Session Chair: Claudia Puyals, Senior Analyst, Performance Assessment, IBLA, AWS Truepower

Session Description

In this session, several Big Data experts will explain the application of Big Data to the wind industry and how wind farm operators can take advantage of its full potential. Big Data contains valuable information, and its proper analysis can give owners and operators a deep insight into plant performance while revealing key elements for O&M cost reduction. During the session, the audience will learn how to overcome the complexity of Big Data analysis and will discover a number of innovative applications to get more efficient plants, effective power curve tests and improved power forecasting.

Learning objectives
  • Innovative Big Data applications for the wind industry
  • Analysis techniques for Big Data
  • Performance improvement and costs reduction through Big Data

SESSION 2: Enhancing turbine performance using data

Session Chair: Lars Landberg, Director, Group Leader, Renewables, Strategic Research and Innovation, DNV GL

Session Description

This session will explain various ways of enhancing turbine performance using data. We will get perspectives from many places around the globe, and illustrate findings with real wind-farm data from thousands of wind farms.
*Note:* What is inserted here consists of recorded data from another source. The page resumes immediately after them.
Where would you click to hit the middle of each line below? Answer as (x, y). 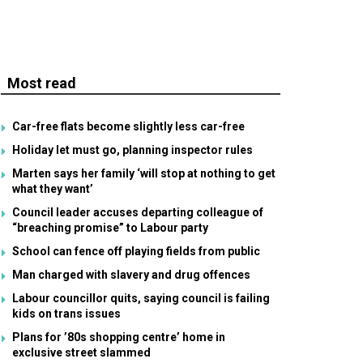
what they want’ (53, 189)
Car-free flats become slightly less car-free (128, 126)
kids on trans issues (66, 314)
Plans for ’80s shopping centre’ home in (119, 337)
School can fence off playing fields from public (136, 251)
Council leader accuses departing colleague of (138, 212)
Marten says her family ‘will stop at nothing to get (144, 173)
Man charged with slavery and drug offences (131, 275)

Methods for enhancing the performance will include root-cause analysis, ways of using yaw control, and data-based and data-derived systems.

Learning objectives
  • Understand what turbine performance is
  • Learn how data can be used to enhance turbine performance
  • See how real wind-farm-derived data can be used to enhance turbine performance

SESSION 3: Lowering operational costs

Session Chair: Mike Anderson, Former Chief Technical Officer, RES Ltd.

Session Description

The under- or over-performance of a wind farm can be attributed to many causes: wind speed, turbine performance, accessibility or a poor estimate of the operational loss adjustment factors. This session will review a number of methodologies using the review of historical operational data to improve the accuracy of the future energy yield of a project.  For offshore wind farms, accessibility is seen as a significant potential source of energy loss and, therefore, we will discuss strategies which attempt to mitigate this loss.

Learning objectives
  • Innovative techniques for understanding operational data.
  • An understanding of the German FGW TR10.
  • Novel vessel and access technologies for offshore wind farms.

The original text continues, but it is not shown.